Kurume Castle Ruins, Fukuoka Prefecture, Kyushu – Pictorial

Over a period of a few hundred years there were thousands of castles built in Japan. In Fukuoka Prefecture only, over 800 castles are recorded to have been built. Good for those of you who are castle fans as you can pretty much find a castle or castle ruin anywhere in Japan. Well, except for Hokkaido, which only has a couple. Anyway, I live in Kyushu, we have a few nice castles and ruins but most are long forgotten, overgrown with weeds, crumbling walls and most are in places which are not easily accessed.

So if you happen to stumble on a ruins, get in there and check it out, it is well worth the effort to find a piece of ancient Japanese history.

Today I will introduce Kurume Castle which is located about 35km south of Fukuoka City.

I haven`t done any research on this site myself so I have borrowed the following from the Kurume Tourism web site. Enjoy!

The Arima Clan reigned over the Kurume area as domain lords for about 250 years during the Edo Era (1603 – 1868) and resided in what at that time was called Sasayama Castle. While only the castle keep built in Hirayama style remains today, the splendid castle walls and inner moats at the entrance remind visitors to the Kurume Castle Ruins of its majestic, bygone figure. In addition, visitors will find Sasayama Shrine (dedicated to the first Kurume domain lord, Arima Toyoji) and the Arima Memorial Museum (which mainly displays materials related to the Kurume domain with a focus on the armor of successive lords, craftworks, and other effects of the Arima Clan) on the premises.

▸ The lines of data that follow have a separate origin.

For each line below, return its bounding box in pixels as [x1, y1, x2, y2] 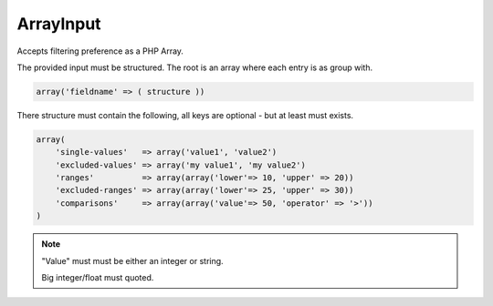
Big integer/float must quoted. [41, 272, 154, 282]
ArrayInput [16, 14, 101, 34]
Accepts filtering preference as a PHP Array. [16, 46, 184, 56]
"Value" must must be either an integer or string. [41, 255, 224, 266]
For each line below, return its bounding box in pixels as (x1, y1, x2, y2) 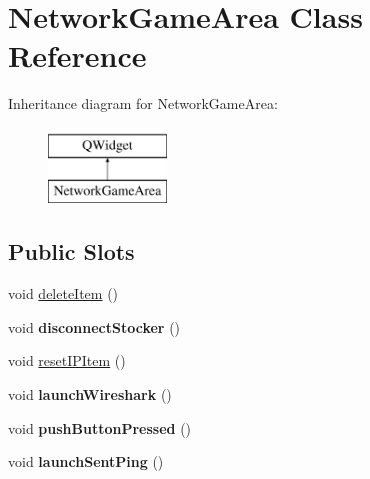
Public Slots (8, 236, 135, 267)
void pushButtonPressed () (8, 417, 192, 438)
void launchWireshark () (8, 384, 172, 405)
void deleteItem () (8, 283, 119, 304)
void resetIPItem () (8, 350, 126, 371)
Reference (8, 35, 147, 76)
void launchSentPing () (8, 451, 164, 472)
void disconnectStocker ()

Kurume Castle was built on a hilly mountain along the Chikugo River in the Hirayama Castle style, and samurai Mori Hidekane moved into the castle in 1587 by an order (the so-called “Kyushu Kuniwari”) of then imperial regent Toyotomi Hideyoshi. This was the beginning of modern feudal lords’ residence in the castle. In 1601, warlord Tanaka Yoshimasa succeeded the Mori Clan because of his achievements in the Battle of Sekigahara and became feudal lord of the Chikugo Domain; his second son, Norimasa became the Kurume Domain lord, moving into Kurume Castle. After the extinction of the Tanaka Clan in 1621, Arima Toyoji became a feudal lord of five counties in Chikugo, and Kurume Castle became the center of feudal reign until the end of the Edo Era (1868). As soon as Arima Toyoji arrived in Kurume, he ordered the major renovation of Kurume Castle. The main gate (which faced East during the reigns of the Mori and Tanaka Clans) was rebuilt to face South, and a castle with a Renwa-style structure (layering three walls from north to south) was built in front of it. As for the approximate range of the ruins, the eastern boundary is in the area around the northern part of Kurume City Hall where the outer moats that separate the castle walls and the town run, while the southern boundary is the forest and trench behind the court.

On March 19, 1983, the castle ruins were designated a Municipal Designated Cultural Asset. In the Spring, the cherry blossoms of 30 trees add color to the tranquil presence of the splendid castle walls and moats, bathing the area in light pink. Cherry Blossoms at the Castle Ruins: Yoshino Cherry (Someiyoshino), Yamazakura; about 300 trees Blooming Season: Late March – Early April.